__PROBLEM TO SOLVE__
When you reach the line with "Property amenities" in the records below, begin transcribing exactly and continue up to and including the line with "help GHFEDS", leaving out every picture.

- - -

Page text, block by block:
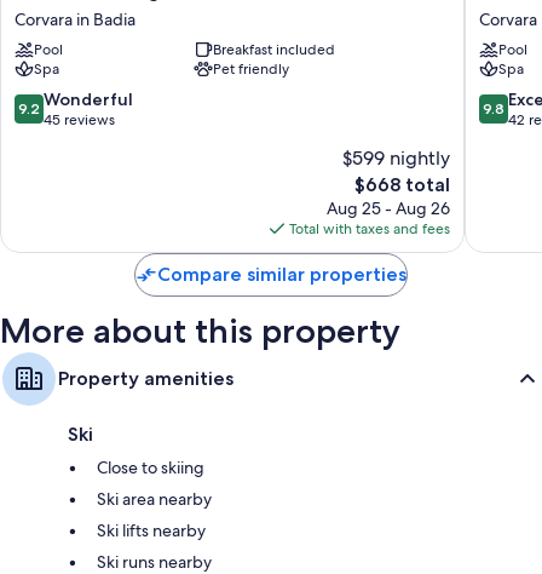
Heated floors, rainfall showers, and deep soaking tubs
Balconies or patios, heated floors, and separate dining areas
Kolfuschgerhof
Corvara
in
Badia
Corvara in Badia
Pool
Breakfast included
Spa
Pet friendly
9.2
out
9.2 Wonderful
45 reviews
$599 nightly
The
price
is
$668
$668 total
Aug 25 - Aug 26
Total with taxes and fees
Recort
-
Adults
Only
Corvara
in
Corvara
Pool
Spa
9.8
out
9.8
42
Compare similar properties
More about this property
Property amenities
Ski
Close to skiing
Ski area nearby
Ski lifts nearby
Ski runs nearby
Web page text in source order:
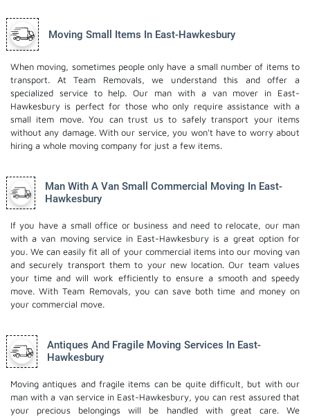
Moving Small Items In East-Hawkesbury
When moving, sometimes people only have a small number of items to
transport. At Team Removals, we understand this and offer a
specialized service to help. Our man with a van mover in East-
Hawkesbury is perfect for those who only require assistance with a
small item move. You can trust us to safely transport your items
without any damage. With our service, you won't have to worry about
hiring a whole moving company for just a few items.
Man With A Van Small Commercial Moving In East-
Hawkesbury
If you have a small office or business and need to relocate, our man
with a van moving service in East-Hawkesbury is a great option for
you. We can easily fit all of your commercial items into our moving van
and securely transport them to your new location. Our team values
your time and will work efficiently to ensure a smooth and speedy
move. With Team Removals, you can save both time and money on
your commercial move.
Antiques And Fragile Moving Services In East-
Hawkesbury
Moving antiques and fragile items can be quite difficult, but with our
man with a van service in East-Hawkesbury, you can rest assured that
your precious belongings will be handled with great care. We
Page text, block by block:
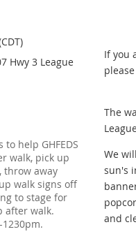
Hwy 3 League
help GHFEDS
walk, pick up
throw away
walk signs off
to stage for
after walk.
If you
The
We
sun's
and
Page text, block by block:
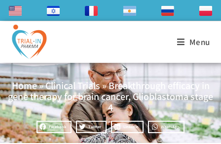
Menu
Home»Clinical Trials»Breakthrough efficacy in
gene therapy for brain cancer, Glioblastoma stage
4
Facebook Twitter LinkedIn WhatsApp
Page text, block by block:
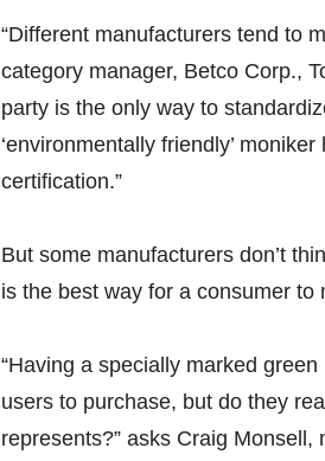
“Different manufacturers tend to
category manager, Betco Corp.,
party is the only way to
‘environmentally friendly’
certification.”
But some manufacturers don’t
is the best way for a consumer to
“Having a specially marked
users to purchase, but do they
represents?” asks Craig
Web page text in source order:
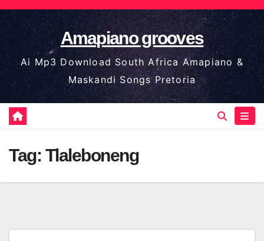
Skip
to
content
Amapiano grooves
Ai Mp3 Download South Africa Amapiano &
Maskandi Songs Pretoria
Tag: Tlaleboneng
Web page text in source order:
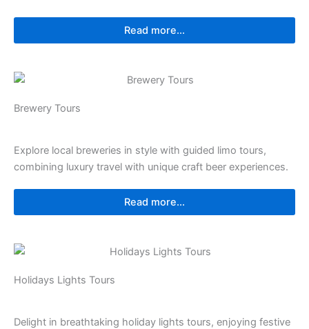
Read more...
⁠⁠Brewery Tours
Explore local breweries in style with guided limo tours,
combining luxury travel with unique craft beer experiences.
Read more...
Holidays Lights Tours
Delight in breathtaking holiday lights tours, enjoying festive
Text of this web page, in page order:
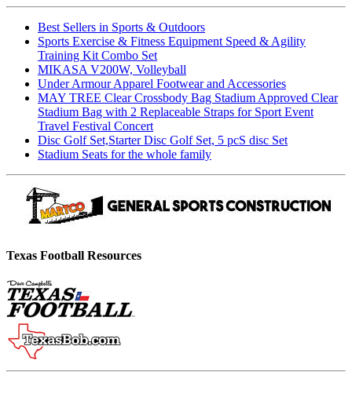
Best Sellers in Sports & Outdoors
Sports Exercise & Fitness Equipment Speed & Agility
Training Kit Combo Set
MIKASA V200W, Volleyball
Under Armour Apparel Footwear and Accessories
MAY TREE Clear Crossbody Bag Stadium Approved Clear
Stadium Bag with 2 Replaceable Straps for Sport Event
Travel Festival Concert
Disc Golf Set,Starter Disc Golf Set, 5 pcS disc Set
Stadium Seats for the whole family
Texas Football Resources
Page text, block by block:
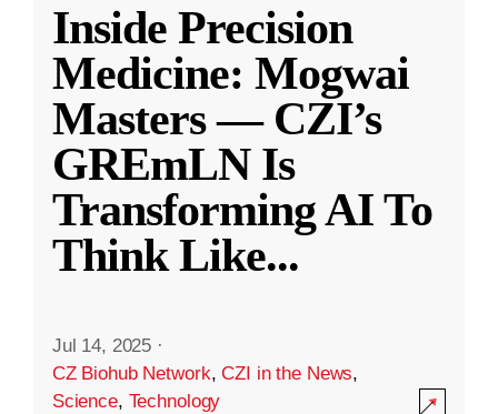
Inside Precision
Medicine: Mogwai
Masters — CZI’s
GREmLN Is
Transforming AI To
Think Like...
Jul 14, 2025 ·
CZ Biohub Network,CZI in the News,
Science, Technology
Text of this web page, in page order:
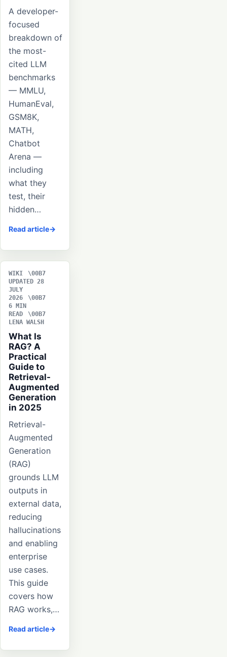
A developer-
focused
breakdown of
the most-
cited LLM
benchmarks
— MMLU,
HumanEval,
GSM8K,
MATH,
Chatbot
Arena —
including
what they
test, their
hidden…
Read article
WIKI
UPDATED 28
JULY
2026
6 MIN
READ
LENA WALSH
What Is
RAG? A
Practical
Guide to
Retrieval-
Augmented
Generation
in 2025
Retrieval-
Augmented
Generation
(RAG)
grounds LLM
outputs in
external data,
reducing
hallucinations
and enabling
enterprise
use cases.
This guide
covers how
RAG works,…
Read article
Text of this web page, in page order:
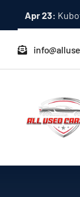
content
Apr 23:
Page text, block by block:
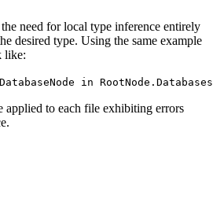
need for local type inference entirely
desired type. Using the same example
like:
in RootNode.Databases
applied to each file exhibiting errors
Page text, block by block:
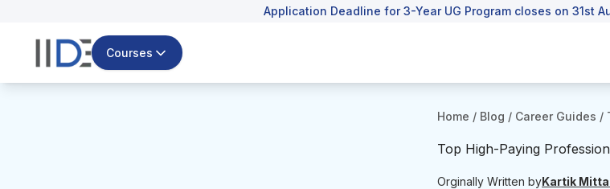
Application Deadline for 3-Year UG Program closes on 31st
Courses
Home / Blog / Career Guides /
Top High-Paying
Orginally Written byKartik
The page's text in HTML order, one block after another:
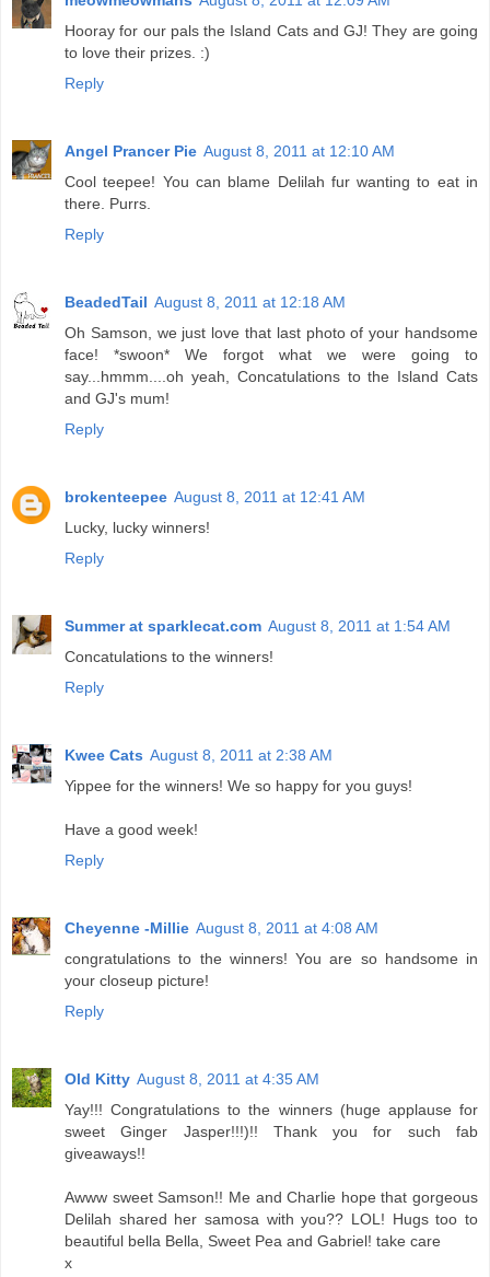
Hooray for our pals the Island Cats and GJ! They are going
to love their prizes. :)
Reply
Angel Prancer Pie August 8, 2011 at 12:10 AM
Cool teepee! You can blame Delilah fur wanting to eat in
there. Purrs.
Reply
BeadedTail August 8, 2011 at 12:18 AM
Oh Samson, we just love that last photo of your handsome
face! *swoon* We forgot what we were going to
say...hmmm....oh yeah, Concatulations to the Island Cats
and GJ's mum!
Reply
brokenteepee August 8, 2011 at 12:41 AM
Lucky, lucky winners!
Reply
Summer at sparklecat.com August 8, 2011 at 1:54 AM
Concatulations to the winners!
Reply
Kwee Cats August 8, 2011 at 2:38 AM
Yippee for the winners! We so happy for you guys!
Have a good week!
Reply
Cheyenne -Millie August 8, 2011 at 4:08 AM
congratulations to the winners! You are so handsome in
your closeup picture!
Reply
Old Kitty August 8, 2011 at 4:35 AM
Yay!!! Congratulations to the winners (huge applause for
sweet Ginger Jasper!!!)!! Thank you for such fab
giveaways!!
Awww sweet Samson!! Me and Charlie hope that gorgeous
Delilah shared her samosa with you?? LOL! Hugs too to
beautiful bella Bella, Sweet Pea and Gabriel! take care
x

- - -

__TASK OUTPUT__
Property amenities
Ski
Close to skiing
Ski area nearby
Ski lifts nearby
Ski runs nearby
Web page text in source order:
Moving Small Items In East-Hawkesbury
When moving, sometimes people only have a small number of items to
transport. At Team Removals, we understand this and offer a
specialized service to help. Our man with a van mover in East-
Hawkesbury is perfect for those who only require assistance with a
small item move. You can trust us to safely transport your items
without any damage. With our service, you won't have to worry about
hiring a whole moving company for just a few items.
Man With A Van Small Commercial Moving In East-
Hawkesbury
If you have a small office or business and need to relocate, our man
with a van moving service in East-Hawkesbury is a great option for
you. We can easily fit all of your commercial items into our moving van
and securely transport them to your new location. Our team values
your time and will work efficiently to ensure a smooth and speedy
move. With Team Removals, you can save both time and money on
your commercial move.
Antiques And Fragile Moving Services In East-
Hawkesbury
Moving antiques and fragile items can be quite difficult, but with our
man with a van service in East-Hawkesbury, you can rest assured that
your precious belongings will be handled with great care. We
Page text, block by block:
Hwy 3 League
help GHFEDS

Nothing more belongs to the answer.